**Assignment**: Retype the lines below exactly, but only those from the line that has "To follow this" through the line that has "CST MICROWAVE STUDIO". Omit every picture.

(Dataset records)
....
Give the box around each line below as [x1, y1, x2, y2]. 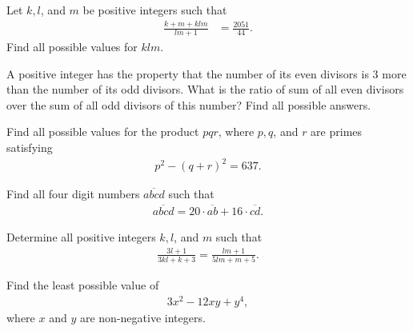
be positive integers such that [82, 2, 227, 18]
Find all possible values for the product [6, 123, 199, 140]
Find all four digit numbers [6, 185, 140, 202]
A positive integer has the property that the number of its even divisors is [6, 65, 369, 82]
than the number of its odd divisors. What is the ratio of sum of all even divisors [6, 81, 404, 98]
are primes [311, 123, 363, 140]
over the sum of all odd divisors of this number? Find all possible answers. [6, 96, 371, 113]
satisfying [6, 138, 53, 155]
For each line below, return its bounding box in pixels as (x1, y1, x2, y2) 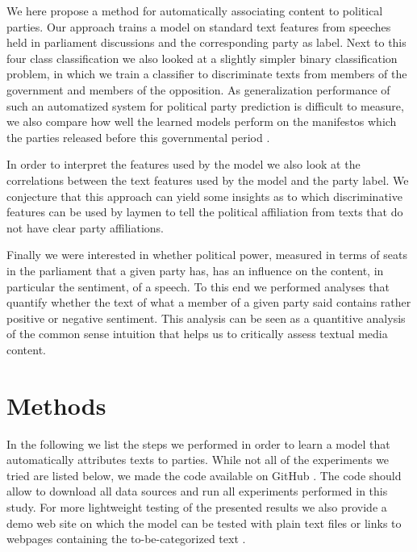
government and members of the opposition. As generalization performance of (6, 81, 390, 98)
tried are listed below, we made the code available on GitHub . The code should (6, 466, 402, 483)
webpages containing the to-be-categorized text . (6, 530, 246, 547)
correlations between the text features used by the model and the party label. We (6, 171, 409, 188)
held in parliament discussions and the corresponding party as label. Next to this (6, 34, 407, 51)
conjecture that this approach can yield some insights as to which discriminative (6, 187, 402, 204)
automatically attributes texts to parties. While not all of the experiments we (6, 451, 390, 468)
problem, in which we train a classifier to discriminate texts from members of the (6, 65, 407, 82)
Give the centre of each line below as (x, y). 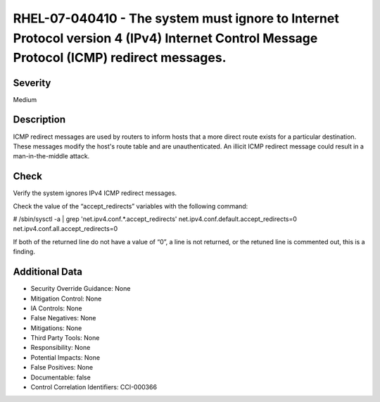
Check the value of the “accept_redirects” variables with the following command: (131, 206)
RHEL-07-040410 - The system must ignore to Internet (176, 18)
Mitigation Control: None (66, 299)
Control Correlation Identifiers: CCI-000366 (94, 387)
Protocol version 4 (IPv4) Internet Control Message (165, 38)
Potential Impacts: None (65, 357)
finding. (24, 252)
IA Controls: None (56, 308)
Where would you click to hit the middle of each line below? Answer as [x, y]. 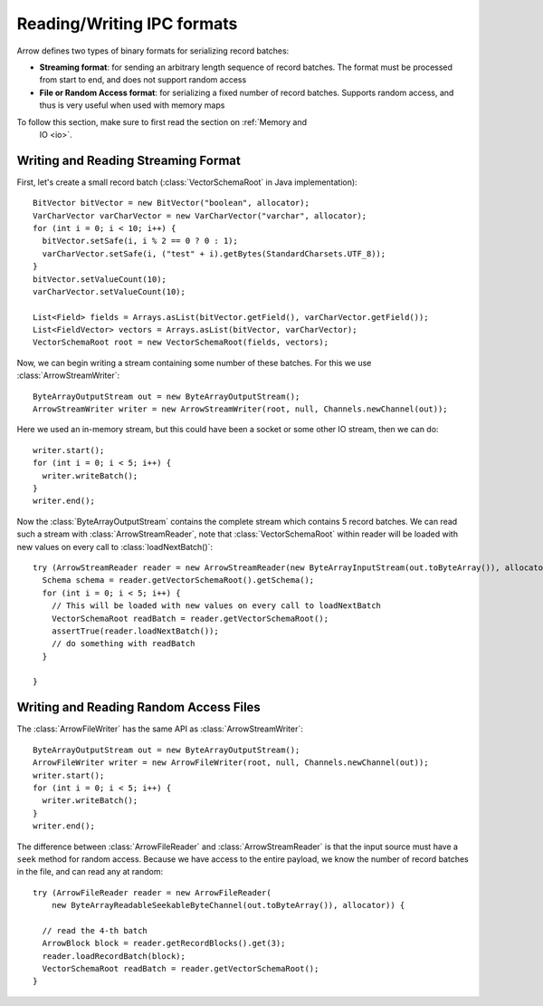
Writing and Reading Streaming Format [129, 160]
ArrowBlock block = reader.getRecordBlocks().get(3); [164, 943]
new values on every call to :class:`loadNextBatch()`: [114, 547]
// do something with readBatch [123, 644]
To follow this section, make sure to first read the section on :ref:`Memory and [162, 121]
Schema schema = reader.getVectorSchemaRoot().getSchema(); [178, 580]
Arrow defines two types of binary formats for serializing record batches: [153, 51]
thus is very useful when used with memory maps [132, 105]
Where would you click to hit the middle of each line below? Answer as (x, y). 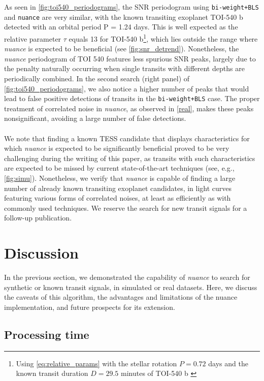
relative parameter (33, 38)
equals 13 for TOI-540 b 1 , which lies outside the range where (163, 38)
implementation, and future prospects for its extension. (90, 307)
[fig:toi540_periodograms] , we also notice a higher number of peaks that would (127, 88)
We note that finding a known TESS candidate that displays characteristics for (127, 138)
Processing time (47, 334)
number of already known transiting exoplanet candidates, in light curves (118, 188)
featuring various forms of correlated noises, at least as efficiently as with (118, 198)
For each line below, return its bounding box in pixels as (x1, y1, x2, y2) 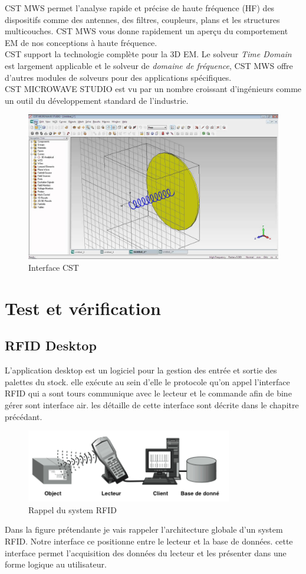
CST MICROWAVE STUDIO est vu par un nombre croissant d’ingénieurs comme (5, 83, 302, 95)
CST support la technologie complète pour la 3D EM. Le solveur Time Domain (5, 48, 292, 60)
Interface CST (28, 261, 79, 274)
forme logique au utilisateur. (5, 558, 107, 570)
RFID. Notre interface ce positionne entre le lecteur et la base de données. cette (5, 534, 293, 547)
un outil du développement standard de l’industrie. (5, 94, 189, 106)
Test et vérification (5, 296, 161, 320)
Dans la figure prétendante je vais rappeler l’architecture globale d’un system (5, 523, 283, 536)
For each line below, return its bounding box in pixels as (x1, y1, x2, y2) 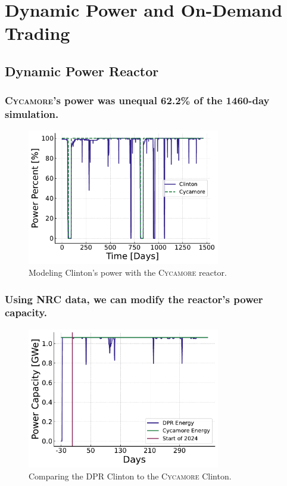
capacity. (5, 305, 48, 320)
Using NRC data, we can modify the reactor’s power (5, 291, 263, 306)
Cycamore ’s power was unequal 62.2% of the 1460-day (5, 93, 270, 108)
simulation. (5, 107, 59, 121)
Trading (5, 21, 70, 45)
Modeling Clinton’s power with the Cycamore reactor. (29, 266, 227, 279)
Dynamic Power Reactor (5, 61, 159, 80)
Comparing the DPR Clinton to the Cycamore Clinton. (29, 469, 232, 482)
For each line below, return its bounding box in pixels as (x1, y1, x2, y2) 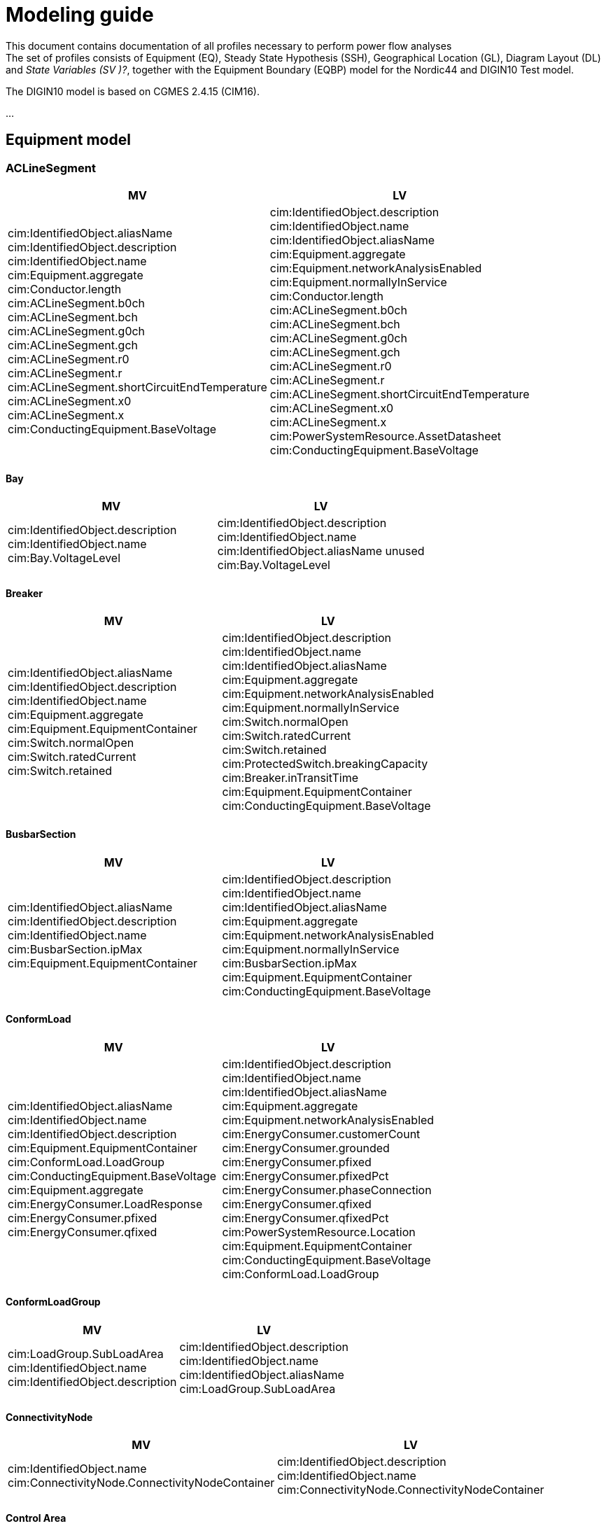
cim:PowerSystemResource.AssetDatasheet (269, 428, 502, 443)
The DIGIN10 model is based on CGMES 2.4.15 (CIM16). (6, 85, 260, 97)
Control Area (6, 1511, 66, 1524)
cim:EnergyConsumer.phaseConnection (222, 1182, 432, 1197)
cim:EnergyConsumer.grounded (222, 1140, 390, 1155)
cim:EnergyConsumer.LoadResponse (8, 1196, 203, 1211)
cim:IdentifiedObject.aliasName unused (217, 544, 425, 559)
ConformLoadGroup (6, 1296, 101, 1308)
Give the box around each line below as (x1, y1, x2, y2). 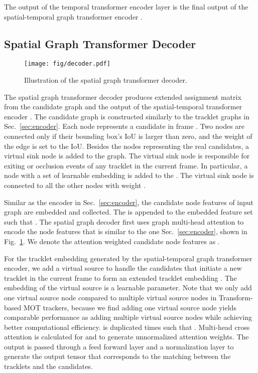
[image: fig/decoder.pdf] (24, 60, 110, 68)
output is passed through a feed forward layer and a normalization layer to (4, 341, 234, 351)
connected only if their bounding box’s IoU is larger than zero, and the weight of (4, 131, 252, 141)
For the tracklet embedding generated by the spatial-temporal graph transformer (4, 253, 252, 263)
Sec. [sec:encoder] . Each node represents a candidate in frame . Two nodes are (4, 121, 245, 131)
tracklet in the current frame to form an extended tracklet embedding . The (4, 272, 237, 283)
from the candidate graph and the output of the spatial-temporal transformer (4, 101, 242, 112)
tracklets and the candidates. (4, 361, 93, 371)
....
**Solution for this task**:
To follow this section, make sure to first read the section on :ref:`Memory and [162, 121]
Schema schema = reader.getVectorSchemaRoot().getSchema(); [178, 580]
Arrow defines two types of binary formats for serializing record batches: [153, 51]
thus is very useful when used with memory maps [132, 105]
Where would you click to hit the middle of each line below? Answer as (x, y). 
relative parameter (33, 38)
equals 13 for TOI-540 b 1 , which lies outside the range where (163, 38)
implementation, and future prospects for its extension. (90, 307)
[fig:toi540_periodograms] , we also notice a higher number of peaks that would (127, 88)
We note that finding a known TESS candidate that displays characteristics for (127, 138)
Processing time (47, 334)
number of already known transiting exoplanet candidates, in light curves (118, 188)
featuring various forms of correlated noises, at least as efficiently as with (118, 198)
For each line below, return its bounding box in pixels as (x1, y1, x2, y2) 
CST MICROWAVE STUDIO est vu par un nombre croissant d’ingénieurs comme (5, 83, 302, 95)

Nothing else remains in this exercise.